--- Prompt ---
Return every line of the data below word for word, including the punctuation.

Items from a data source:
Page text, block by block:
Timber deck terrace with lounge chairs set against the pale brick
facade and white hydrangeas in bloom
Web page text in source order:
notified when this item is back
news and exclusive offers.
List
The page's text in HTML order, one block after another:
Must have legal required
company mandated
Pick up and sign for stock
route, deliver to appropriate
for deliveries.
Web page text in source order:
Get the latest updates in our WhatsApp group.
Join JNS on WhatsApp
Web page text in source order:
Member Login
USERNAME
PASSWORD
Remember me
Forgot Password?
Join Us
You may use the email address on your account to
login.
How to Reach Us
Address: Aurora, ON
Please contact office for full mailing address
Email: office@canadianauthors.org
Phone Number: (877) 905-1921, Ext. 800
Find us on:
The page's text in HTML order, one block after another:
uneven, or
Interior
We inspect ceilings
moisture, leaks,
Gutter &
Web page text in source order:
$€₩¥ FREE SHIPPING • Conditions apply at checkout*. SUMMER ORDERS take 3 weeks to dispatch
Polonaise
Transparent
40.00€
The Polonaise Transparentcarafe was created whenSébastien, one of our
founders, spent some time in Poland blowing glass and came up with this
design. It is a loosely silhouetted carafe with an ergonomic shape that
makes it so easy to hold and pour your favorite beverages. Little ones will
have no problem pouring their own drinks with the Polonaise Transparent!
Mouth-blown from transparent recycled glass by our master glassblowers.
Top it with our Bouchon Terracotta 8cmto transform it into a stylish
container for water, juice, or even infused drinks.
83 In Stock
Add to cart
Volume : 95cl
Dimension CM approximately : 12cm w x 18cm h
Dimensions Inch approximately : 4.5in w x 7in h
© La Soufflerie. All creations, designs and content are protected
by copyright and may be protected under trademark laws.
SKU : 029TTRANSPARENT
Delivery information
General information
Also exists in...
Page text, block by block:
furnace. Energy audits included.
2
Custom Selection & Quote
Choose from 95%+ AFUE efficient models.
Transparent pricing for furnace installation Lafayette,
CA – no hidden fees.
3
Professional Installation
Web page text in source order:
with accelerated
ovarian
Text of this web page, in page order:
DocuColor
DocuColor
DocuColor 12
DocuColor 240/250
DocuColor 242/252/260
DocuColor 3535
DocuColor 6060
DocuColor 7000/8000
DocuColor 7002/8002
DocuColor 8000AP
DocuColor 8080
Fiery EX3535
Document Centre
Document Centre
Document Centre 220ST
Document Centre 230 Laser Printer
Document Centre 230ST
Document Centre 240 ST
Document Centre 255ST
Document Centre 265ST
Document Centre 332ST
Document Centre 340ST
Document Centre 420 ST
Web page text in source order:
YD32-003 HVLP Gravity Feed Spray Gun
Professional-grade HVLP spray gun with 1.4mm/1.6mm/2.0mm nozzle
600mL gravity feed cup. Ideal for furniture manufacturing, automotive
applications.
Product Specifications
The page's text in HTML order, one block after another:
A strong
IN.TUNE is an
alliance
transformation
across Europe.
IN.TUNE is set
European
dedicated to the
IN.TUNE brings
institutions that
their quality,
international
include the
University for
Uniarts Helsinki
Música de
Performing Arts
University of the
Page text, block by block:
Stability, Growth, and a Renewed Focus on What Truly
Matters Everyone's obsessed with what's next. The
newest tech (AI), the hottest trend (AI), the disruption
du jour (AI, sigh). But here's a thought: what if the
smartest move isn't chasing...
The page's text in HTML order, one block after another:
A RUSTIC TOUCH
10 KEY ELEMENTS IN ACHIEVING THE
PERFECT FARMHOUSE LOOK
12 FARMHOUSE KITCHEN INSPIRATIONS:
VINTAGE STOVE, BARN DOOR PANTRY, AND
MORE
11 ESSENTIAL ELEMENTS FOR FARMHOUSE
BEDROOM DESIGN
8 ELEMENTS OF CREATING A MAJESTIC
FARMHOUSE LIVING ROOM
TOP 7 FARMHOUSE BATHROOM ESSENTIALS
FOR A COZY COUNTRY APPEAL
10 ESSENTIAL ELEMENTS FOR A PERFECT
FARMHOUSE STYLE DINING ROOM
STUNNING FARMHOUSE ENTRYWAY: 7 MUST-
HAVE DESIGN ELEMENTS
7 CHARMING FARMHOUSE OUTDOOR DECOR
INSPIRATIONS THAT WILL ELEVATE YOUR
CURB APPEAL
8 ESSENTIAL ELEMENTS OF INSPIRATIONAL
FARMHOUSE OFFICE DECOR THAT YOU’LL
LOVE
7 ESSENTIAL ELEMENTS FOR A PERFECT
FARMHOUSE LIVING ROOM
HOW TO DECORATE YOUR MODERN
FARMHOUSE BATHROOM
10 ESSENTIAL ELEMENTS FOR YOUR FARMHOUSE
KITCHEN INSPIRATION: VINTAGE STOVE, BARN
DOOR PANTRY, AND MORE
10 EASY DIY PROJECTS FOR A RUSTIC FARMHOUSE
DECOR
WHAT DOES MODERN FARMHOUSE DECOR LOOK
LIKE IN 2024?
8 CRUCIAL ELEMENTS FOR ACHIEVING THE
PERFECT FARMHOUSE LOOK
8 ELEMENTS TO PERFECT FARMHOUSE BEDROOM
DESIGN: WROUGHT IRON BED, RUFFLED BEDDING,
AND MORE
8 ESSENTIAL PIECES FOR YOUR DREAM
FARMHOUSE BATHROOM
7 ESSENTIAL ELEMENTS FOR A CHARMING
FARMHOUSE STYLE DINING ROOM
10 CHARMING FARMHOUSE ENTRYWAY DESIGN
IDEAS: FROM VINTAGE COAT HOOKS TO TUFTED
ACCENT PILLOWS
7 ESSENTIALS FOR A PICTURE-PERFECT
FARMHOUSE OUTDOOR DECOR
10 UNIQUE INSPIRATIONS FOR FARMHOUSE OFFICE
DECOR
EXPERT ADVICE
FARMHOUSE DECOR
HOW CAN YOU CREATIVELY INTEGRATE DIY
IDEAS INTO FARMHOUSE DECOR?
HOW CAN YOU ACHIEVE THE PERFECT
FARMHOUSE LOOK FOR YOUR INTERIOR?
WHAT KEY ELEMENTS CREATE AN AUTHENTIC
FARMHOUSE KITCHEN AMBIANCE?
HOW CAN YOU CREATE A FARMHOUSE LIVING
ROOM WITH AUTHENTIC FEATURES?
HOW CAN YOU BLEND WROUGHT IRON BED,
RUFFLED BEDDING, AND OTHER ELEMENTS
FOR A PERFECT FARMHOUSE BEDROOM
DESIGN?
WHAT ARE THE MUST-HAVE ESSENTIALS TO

--- Answer section ---
Page text, block by block:
Timber deck terrace with lounge chairs set against the pale brick
facade and white hydrangeas in bloom
Web page text in source order:
notified when this item is back
news and exclusive offers.
List
The page's text in HTML order, one block after another:
Must have legal required
company mandated
Pick up and sign for stock
route, deliver to appropriate
for deliveries.
Web page text in source order:
Get the latest updates in our WhatsApp group.
Join JNS on WhatsApp
Web page text in source order:
Member Login
USERNAME
PASSWORD
Remember me
Forgot Password?
Join Us
You may use the email address on your account to
login.
How to Reach Us
Address: Aurora, ON
Please contact office for full mailing address
Email: office@canadianauthors.org
Phone Number: (877) 905-1921, Ext. 800
Find us on:
The page's text in HTML order, one block after another:
uneven, or
Interior
We inspect ceilings
moisture, leaks,
Gutter &
Web page text in source order:
$€₩¥ FREE SHIPPING • Conditions apply at checkout*. SUMMER ORDERS take 3 weeks to dispatch
Polonaise
Transparent
40.00€
The Polonaise Transparentcarafe was created whenSébastien, one of our
founders, spent some time in Poland blowing glass and came up with this
design. It is a loosely silhouetted carafe with an ergonomic shape that
makes it so easy to hold and pour your favorite beverages. Little ones will
have no problem pouring their own drinks with the Polonaise Transparent!
Mouth-blown from transparent recycled glass by our master glassblowers.
Top it with our Bouchon Terracotta 8cmto transform it into a stylish
container for water, juice, or even infused drinks.
83 In Stock
Add to cart
Volume : 95cl
Dimension CM approximately : 12cm w x 18cm h
Dimensions Inch approximately : 4.5in w x 7in h
© La Soufflerie. All creations, designs and content are protected
by copyright and may be protected under trademark laws.
SKU : 029TTRANSPARENT
Delivery information
General information
Also exists in...
Page text, block by block:
furnace. Energy audits included.
2
Custom Selection & Quote
Choose from 95%+ AFUE efficient models.
Transparent pricing for furnace installation Lafayette,
CA – no hidden fees.
3
Professional Installation
Web page text in source order:
with accelerated
ovarian
Text of this web page, in page order:
DocuColor
DocuColor
DocuColor 12
DocuColor 240/250
DocuColor 242/252/260
DocuColor 3535
DocuColor 6060
DocuColor 7000/8000
DocuColor 7002/8002
DocuColor 8000AP
DocuColor 8080
Fiery EX3535
Document Centre
Document Centre
Document Centre 220ST
Document Centre 230 Laser Printer
Document Centre 230ST
Document Centre 240 ST
Document Centre 255ST
Document Centre 265ST
Document Centre 332ST
Document Centre 340ST
Document Centre 420 ST
Web page text in source order:
YD32-003 HVLP Gravity Feed Spray Gun
Professional-grade HVLP spray gun with 1.4mm/1.6mm/2.0mm nozzle
600mL gravity feed cup. Ideal for furniture manufacturing, automotive
applications.
Product Specifications
The page's text in HTML order, one block after another:
A strong
IN.TUNE is an
alliance
transformation
across Europe.
IN.TUNE is set
European
dedicated to the
IN.TUNE brings
institutions that
their quality,
international
include the
University for
Uniarts Helsinki
Música de
Performing Arts
University of the
Page text, block by block:
Stability, Growth, and a Renewed Focus on What Truly
Matters Everyone's obsessed with what's next. The
newest tech (AI), the hottest trend (AI), the disruption
du jour (AI, sigh). But here's a thought: what if the
smartest move isn't chasing...
The page's text in HTML order, one block after another:
A RUSTIC TOUCH
10 KEY ELEMENTS IN ACHIEVING THE
PERFECT FARMHOUSE LOOK
12 FARMHOUSE KITCHEN INSPIRATIONS:
VINTAGE STOVE, BARN DOOR PANTRY, AND
MORE
11 ESSENTIAL ELEMENTS FOR FARMHOUSE
BEDROOM DESIGN
8 ELEMENTS OF CREATING A MAJESTIC
FARMHOUSE LIVING ROOM
TOP 7 FARMHOUSE BATHROOM ESSENTIALS
FOR A COZY COUNTRY APPEAL
10 ESSENTIAL ELEMENTS FOR A PERFECT
FARMHOUSE STYLE DINING ROOM
STUNNING FARMHOUSE ENTRYWAY: 7 MUST-
HAVE DESIGN ELEMENTS
7 CHARMING FARMHOUSE OUTDOOR DECOR
INSPIRATIONS THAT WILL ELEVATE YOUR
CURB APPEAL
8 ESSENTIAL ELEMENTS OF INSPIRATIONAL
FARMHOUSE OFFICE DECOR THAT YOU’LL
LOVE
7 ESSENTIAL ELEMENTS FOR A PERFECT
FARMHOUSE LIVING ROOM
HOW TO DECORATE YOUR MODERN
FARMHOUSE BATHROOM
10 ESSENTIAL ELEMENTS FOR YOUR FARMHOUSE
KITCHEN INSPIRATION: VINTAGE STOVE, BARN
DOOR PANTRY, AND MORE
10 EASY DIY PROJECTS FOR A RUSTIC FARMHOUSE
DECOR
WHAT DOES MODERN FARMHOUSE DECOR LOOK
LIKE IN 2024?
8 CRUCIAL ELEMENTS FOR ACHIEVING THE
PERFECT FARMHOUSE LOOK
8 ELEMENTS TO PERFECT FARMHOUSE BEDROOM
DESIGN: WROUGHT IRON BED, RUFFLED BEDDING,
AND MORE
8 ESSENTIAL PIECES FOR YOUR DREAM
FARMHOUSE BATHROOM
7 ESSENTIAL ELEMENTS FOR A CHARMING
FARMHOUSE STYLE DINING ROOM
10 CHARMING FARMHOUSE ENTRYWAY DESIGN
IDEAS: FROM VINTAGE COAT HOOKS TO TUFTED
ACCENT PILLOWS
7 ESSENTIALS FOR A PICTURE-PERFECT
FARMHOUSE OUTDOOR DECOR
10 UNIQUE INSPIRATIONS FOR FARMHOUSE OFFICE
DECOR
EXPERT ADVICE
FARMHOUSE DECOR
HOW CAN YOU CREATIVELY INTEGRATE DIY
IDEAS INTO FARMHOUSE DECOR?
HOW CAN YOU ACHIEVE THE PERFECT
FARMHOUSE LOOK FOR YOUR INTERIOR?
WHAT KEY ELEMENTS CREATE AN AUTHENTIC
FARMHOUSE KITCHEN AMBIANCE?
HOW CAN YOU CREATE A FARMHOUSE LIVING
ROOM WITH AUTHENTIC FEATURES?
HOW CAN YOU BLEND WROUGHT IRON BED,
RUFFLED BEDDING, AND OTHER ELEMENTS
FOR A PERFECT FARMHOUSE BEDROOM
DESIGN?
WHAT ARE THE MUST-HAVE ESSENTIALS TO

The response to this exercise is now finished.